##### Dataset extract

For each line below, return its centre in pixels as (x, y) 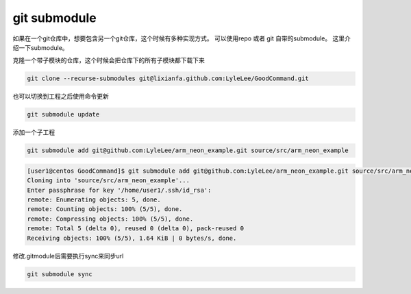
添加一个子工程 (34, 132)
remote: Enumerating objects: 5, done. (94, 200)
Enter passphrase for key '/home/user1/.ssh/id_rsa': (119, 190)
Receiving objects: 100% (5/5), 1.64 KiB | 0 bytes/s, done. (132, 238)
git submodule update (63, 114)
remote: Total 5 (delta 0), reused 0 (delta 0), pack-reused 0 (136, 229)
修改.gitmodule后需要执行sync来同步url (68, 256)
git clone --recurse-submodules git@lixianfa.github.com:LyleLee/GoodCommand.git (168, 78)
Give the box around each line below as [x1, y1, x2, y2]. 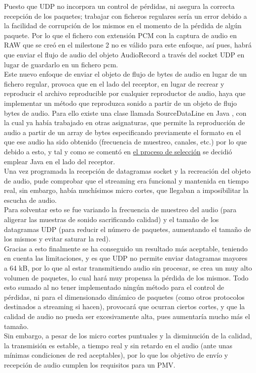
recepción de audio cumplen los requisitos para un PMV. [4, 359, 176, 370]
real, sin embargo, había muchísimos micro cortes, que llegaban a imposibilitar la [4, 185, 249, 195]
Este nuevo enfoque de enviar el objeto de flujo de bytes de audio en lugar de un [4, 69, 247, 79]
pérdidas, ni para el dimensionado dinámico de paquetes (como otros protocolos [4, 291, 245, 302]
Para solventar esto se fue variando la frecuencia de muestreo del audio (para [4, 204, 237, 215]
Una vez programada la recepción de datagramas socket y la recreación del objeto [4, 166, 251, 176]
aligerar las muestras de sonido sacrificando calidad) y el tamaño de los [4, 214, 219, 225]
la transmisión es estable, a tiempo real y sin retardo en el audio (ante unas [4, 340, 232, 350]
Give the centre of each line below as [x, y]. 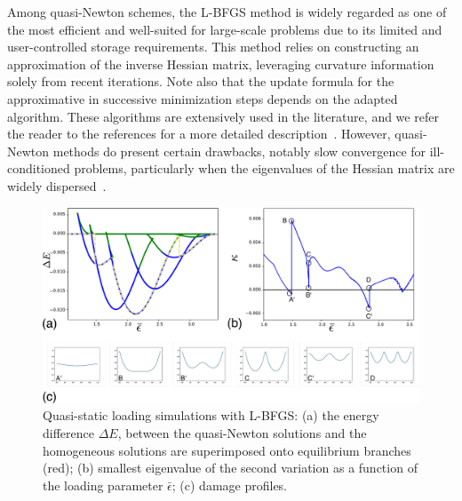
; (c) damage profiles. [230, 485]
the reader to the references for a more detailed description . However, [199, 134]
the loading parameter [103, 485]
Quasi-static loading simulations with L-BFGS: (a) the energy [211, 415]
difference [68, 433]
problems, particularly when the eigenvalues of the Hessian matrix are [264, 168]
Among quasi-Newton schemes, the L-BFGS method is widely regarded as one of [227, 12]
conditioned [39, 168]
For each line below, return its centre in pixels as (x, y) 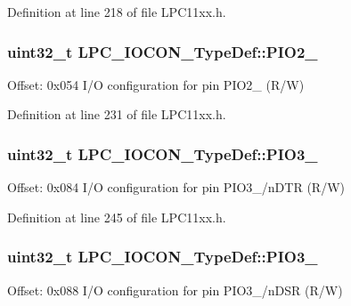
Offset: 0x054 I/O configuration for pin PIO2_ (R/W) (156, 84)
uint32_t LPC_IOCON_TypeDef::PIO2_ (163, 51)
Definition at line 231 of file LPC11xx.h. (117, 114)
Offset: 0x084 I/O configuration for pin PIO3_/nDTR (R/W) (176, 187)
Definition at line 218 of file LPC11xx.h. (117, 12)
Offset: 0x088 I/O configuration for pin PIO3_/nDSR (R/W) (175, 290)
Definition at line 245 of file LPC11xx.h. (117, 217)
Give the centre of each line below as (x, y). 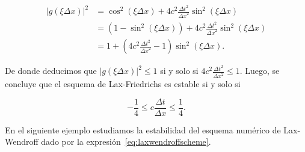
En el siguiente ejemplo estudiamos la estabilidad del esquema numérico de (143, 129)
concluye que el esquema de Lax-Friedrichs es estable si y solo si (123, 84)
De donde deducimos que (51, 71)
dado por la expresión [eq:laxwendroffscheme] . (126, 141)
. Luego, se (260, 71)
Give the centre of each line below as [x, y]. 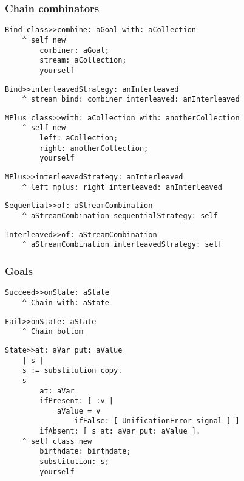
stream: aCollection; [83, 61]
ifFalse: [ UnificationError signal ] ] [157, 421]
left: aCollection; [79, 138]
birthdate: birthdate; [85, 452]
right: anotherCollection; [94, 148]
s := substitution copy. [72, 371]
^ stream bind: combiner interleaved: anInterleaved [131, 99]
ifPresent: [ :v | [76, 401]
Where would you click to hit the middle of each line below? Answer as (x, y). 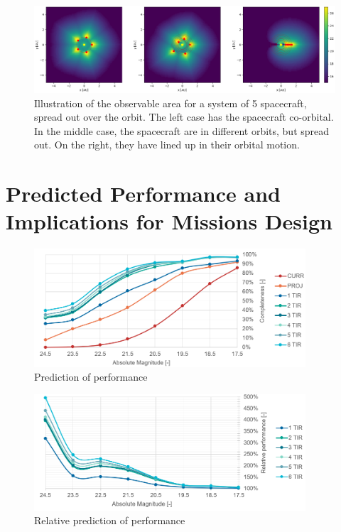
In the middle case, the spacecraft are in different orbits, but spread (182, 130)
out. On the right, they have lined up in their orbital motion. (167, 145)
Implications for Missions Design (169, 221)
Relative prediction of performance (110, 520)
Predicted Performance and (143, 194)
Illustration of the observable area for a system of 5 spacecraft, (170, 103)
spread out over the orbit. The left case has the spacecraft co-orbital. (184, 117)
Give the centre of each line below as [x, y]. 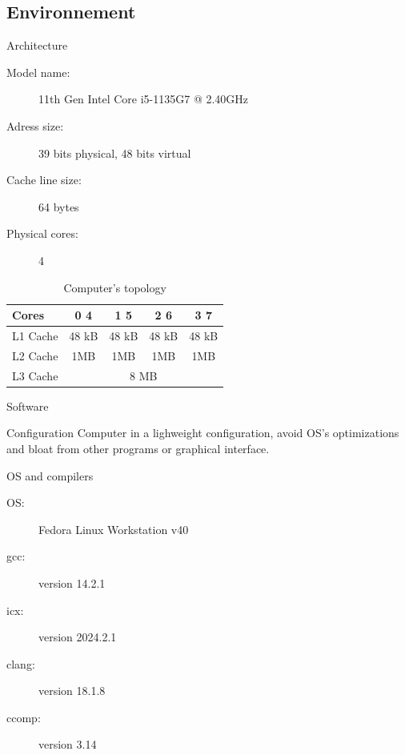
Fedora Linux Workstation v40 [114, 529]
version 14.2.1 [72, 582]
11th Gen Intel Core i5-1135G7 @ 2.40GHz [144, 99]
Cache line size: [44, 180]
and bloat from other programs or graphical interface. [138, 448]
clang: [21, 663]
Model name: [38, 72]
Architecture [37, 45]
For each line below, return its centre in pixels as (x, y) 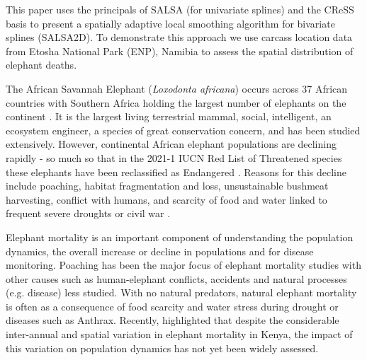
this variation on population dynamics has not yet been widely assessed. (162, 348)
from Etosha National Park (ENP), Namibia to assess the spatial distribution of (180, 51)
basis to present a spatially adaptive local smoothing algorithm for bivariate (170, 23)
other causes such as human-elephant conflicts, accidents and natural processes (176, 278)
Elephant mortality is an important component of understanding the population (180, 237)
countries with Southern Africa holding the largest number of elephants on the (176, 102)
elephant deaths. (41, 65)
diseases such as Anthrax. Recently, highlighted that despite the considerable (173, 320)
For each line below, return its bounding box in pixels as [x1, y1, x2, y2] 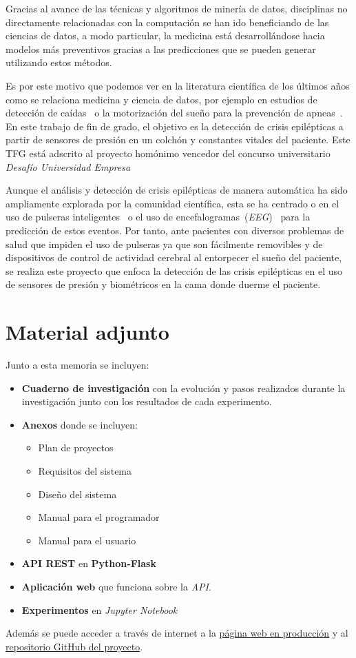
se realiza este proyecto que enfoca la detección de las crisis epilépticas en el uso [6, 263, 342, 278]
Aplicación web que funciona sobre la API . [21, 579, 211, 593]
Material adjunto [6, 318, 169, 346]
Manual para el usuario [38, 533, 136, 547]
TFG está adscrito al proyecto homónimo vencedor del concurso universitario [6, 145, 331, 160]
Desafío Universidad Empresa [6, 159, 131, 174]
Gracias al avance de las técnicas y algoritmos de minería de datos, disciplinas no [6, 1, 348, 15]
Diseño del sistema [38, 486, 117, 501]
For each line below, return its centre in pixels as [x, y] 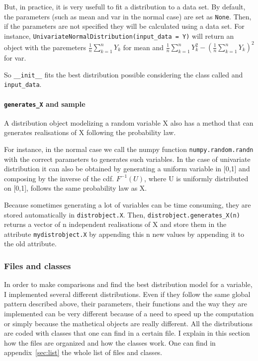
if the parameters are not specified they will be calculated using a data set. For [124, 26]
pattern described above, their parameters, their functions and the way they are [126, 304]
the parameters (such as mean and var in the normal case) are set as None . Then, [128, 16]
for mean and [143, 47]
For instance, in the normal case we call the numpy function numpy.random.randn [129, 149]
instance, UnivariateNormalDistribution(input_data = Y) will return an [119, 36]
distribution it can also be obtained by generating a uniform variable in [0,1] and [127, 169]
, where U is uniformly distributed [196, 178]
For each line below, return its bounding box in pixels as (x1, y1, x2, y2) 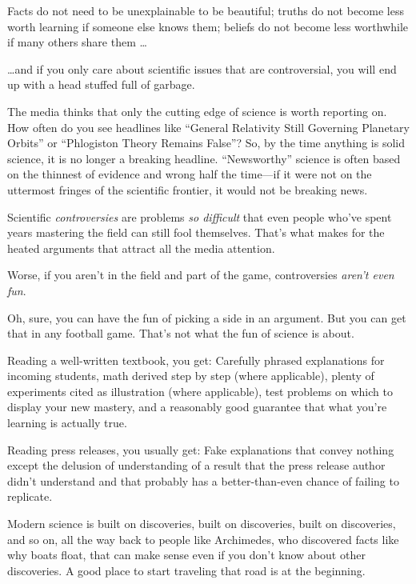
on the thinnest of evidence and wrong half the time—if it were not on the (7, 166, 372, 182)
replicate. (7, 488, 53, 505)
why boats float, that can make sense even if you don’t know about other (7, 546, 366, 563)
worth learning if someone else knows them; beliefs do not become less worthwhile (7, 18, 409, 34)
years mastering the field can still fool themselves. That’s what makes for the (7, 224, 385, 241)
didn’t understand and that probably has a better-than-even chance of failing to (7, 472, 399, 489)
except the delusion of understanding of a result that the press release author (7, 457, 386, 474)
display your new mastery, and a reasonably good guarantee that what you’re (7, 398, 387, 415)
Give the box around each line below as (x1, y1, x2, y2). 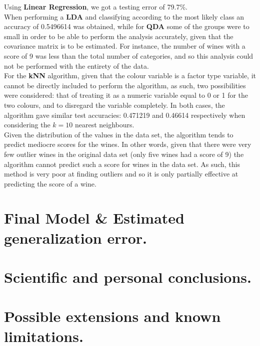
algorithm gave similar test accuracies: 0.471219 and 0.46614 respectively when (4, 109, 245, 120)
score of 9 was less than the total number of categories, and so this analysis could (4, 50, 253, 61)
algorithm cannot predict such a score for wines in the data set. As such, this (4, 158, 240, 169)
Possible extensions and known (4, 306, 221, 326)
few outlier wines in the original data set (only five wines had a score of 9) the (4, 148, 244, 159)
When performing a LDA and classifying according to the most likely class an (4, 11, 244, 22)
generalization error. (4, 227, 147, 248)
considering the (4, 119, 50, 130)
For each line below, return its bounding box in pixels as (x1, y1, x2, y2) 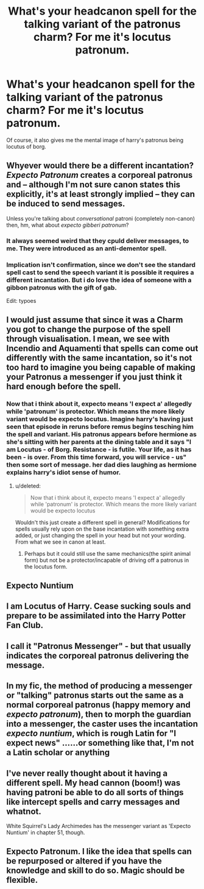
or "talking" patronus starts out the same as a (6, 690, 184, 701)
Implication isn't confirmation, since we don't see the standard (6, 260, 196, 269)
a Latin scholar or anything (6, 748, 110, 758)
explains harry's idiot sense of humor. (6, 468, 121, 476)
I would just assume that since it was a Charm (6, 315, 183, 325)
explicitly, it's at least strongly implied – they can (6, 189, 195, 199)
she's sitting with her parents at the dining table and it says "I (6, 437, 192, 446)
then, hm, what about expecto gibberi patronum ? (6, 221, 129, 228)

##########

» Activity: Find the line with "right: anotherCollection; [94, 148]" in the entries above. Set down exactly every line from it up to and including the line with "spread out over", images excluded.

» Answer to the problem:
right: anotherCollection; [94, 148]
s := substitution copy. [72, 371]
^ stream bind: combiner interleaved: anInterleaved [131, 99]
ifPresent: [ :v | [76, 401]
Where would you click to hit the middle of each line below? Answer as (x, y). 
In the middle case, the spacecraft are in different orbits, but spread (182, 130)
out. On the right, they have lined up in their orbital motion. (167, 145)
Implications for Missions Design (169, 221)
Relative prediction of performance (110, 520)
Predicted Performance and (143, 194)
Illustration of the observable area for a system of 5 spacecraft, (170, 103)
spread out over the orbit. The left case has the spacecraft co-orbital. (184, 117)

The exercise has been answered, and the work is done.